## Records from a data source
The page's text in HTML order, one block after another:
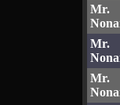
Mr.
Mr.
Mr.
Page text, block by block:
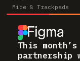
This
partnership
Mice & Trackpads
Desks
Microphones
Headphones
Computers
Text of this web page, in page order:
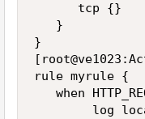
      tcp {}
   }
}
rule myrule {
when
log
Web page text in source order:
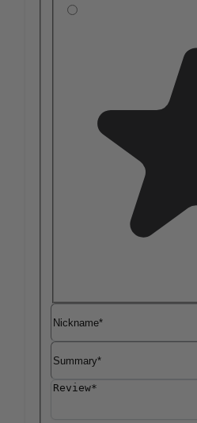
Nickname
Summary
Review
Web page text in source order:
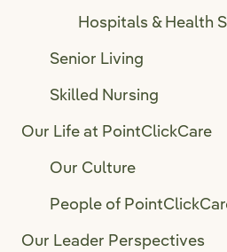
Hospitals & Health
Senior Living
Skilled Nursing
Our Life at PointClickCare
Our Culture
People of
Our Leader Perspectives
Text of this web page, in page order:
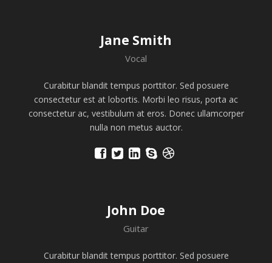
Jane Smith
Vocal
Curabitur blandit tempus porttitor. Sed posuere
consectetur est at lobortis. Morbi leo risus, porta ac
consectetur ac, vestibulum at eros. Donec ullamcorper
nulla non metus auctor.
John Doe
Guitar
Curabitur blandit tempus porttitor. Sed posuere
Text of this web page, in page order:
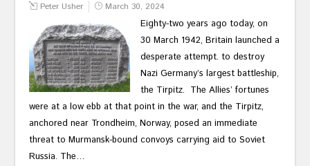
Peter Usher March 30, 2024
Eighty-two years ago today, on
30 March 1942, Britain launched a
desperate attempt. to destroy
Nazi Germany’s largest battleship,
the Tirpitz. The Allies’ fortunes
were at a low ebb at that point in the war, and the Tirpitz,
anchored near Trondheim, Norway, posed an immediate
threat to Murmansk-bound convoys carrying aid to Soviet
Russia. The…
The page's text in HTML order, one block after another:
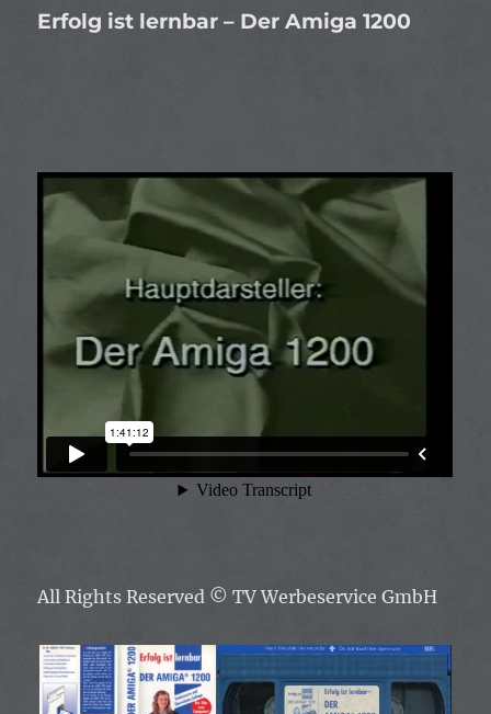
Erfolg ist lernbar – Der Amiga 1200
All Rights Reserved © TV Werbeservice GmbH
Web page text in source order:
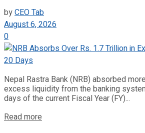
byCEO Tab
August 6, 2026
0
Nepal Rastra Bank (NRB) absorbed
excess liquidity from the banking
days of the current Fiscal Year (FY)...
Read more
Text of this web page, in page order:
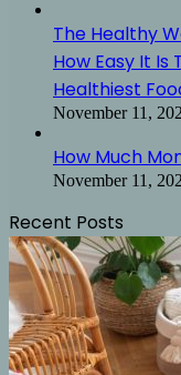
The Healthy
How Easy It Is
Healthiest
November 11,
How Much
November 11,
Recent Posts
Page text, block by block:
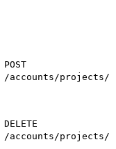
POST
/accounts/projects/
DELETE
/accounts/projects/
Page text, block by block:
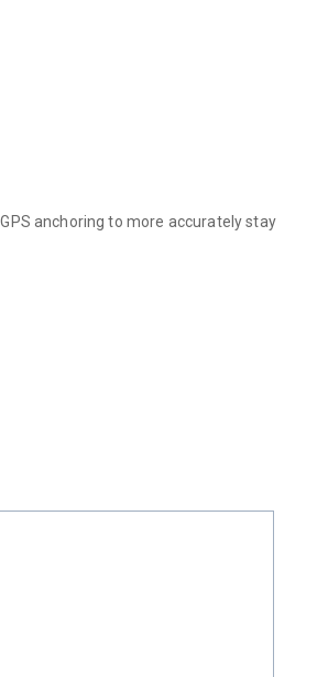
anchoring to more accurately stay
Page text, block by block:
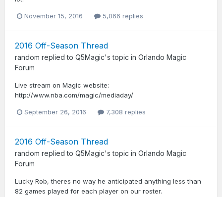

## YOUR ASSIGNMENT
Reproduce every entry word for word, but omit the pictures.

## ANSWER SPACE
The page's text in HTML order, one block after another:
Mr.
Mr.
Mr.
Page text, block by block:
This
partnership
Mice & Trackpads
Desks
Microphones
Headphones
Computers
Text of this web page, in page order:
      tcp {}
   }
}
rule myrule {
when
log
Web page text in source order:
Nickname
Summary
Review
Web page text in source order:
Hospitals & Health
Senior Living
Skilled Nursing
Our Life at PointClickCare
Our Culture
People of
Our Leader Perspectives
Text of this web page, in page order:
Jane Smith
Vocal
Curabitur blandit tempus porttitor. Sed posuere
consectetur est at lobortis. Morbi leo risus, porta ac
consectetur ac, vestibulum at eros. Donec ullamcorper
nulla non metus auctor.
John Doe
Guitar
Curabitur blandit tempus porttitor. Sed posuere
Text of this web page, in page order:
Peter Usher March 30, 2024
Eighty-two years ago today, on
30 March 1942, Britain launched a
desperate attempt. to destroy
Nazi Germany’s largest battleship,
the Tirpitz. The Allies’ fortunes
were at a low ebb at that point in the war, and the Tirpitz,
anchored near Trondheim, Norway, posed an immediate
threat to Murmansk-bound convoys carrying aid to Soviet
Russia. The…
The page's text in HTML order, one block after another:
Erfolg ist lernbar – Der Amiga 1200
All Rights Reserved © TV Werbeservice GmbH
Web page text in source order:
byCEO Tab
August 6, 2026
0
Nepal Rastra Bank (NRB) absorbed
excess liquidity from the banking
days of the current Fiscal Year (FY)...
Read more
Text of this web page, in page order:
The Healthy
How Easy It Is
Healthiest
November 11,
How Much
November 11,
Recent Posts
Page text, block by block:
POST
/accounts/projects/
DELETE
/accounts/projects/
Page text, block by block:
anchoring to more accurately stay
Page text, block by block:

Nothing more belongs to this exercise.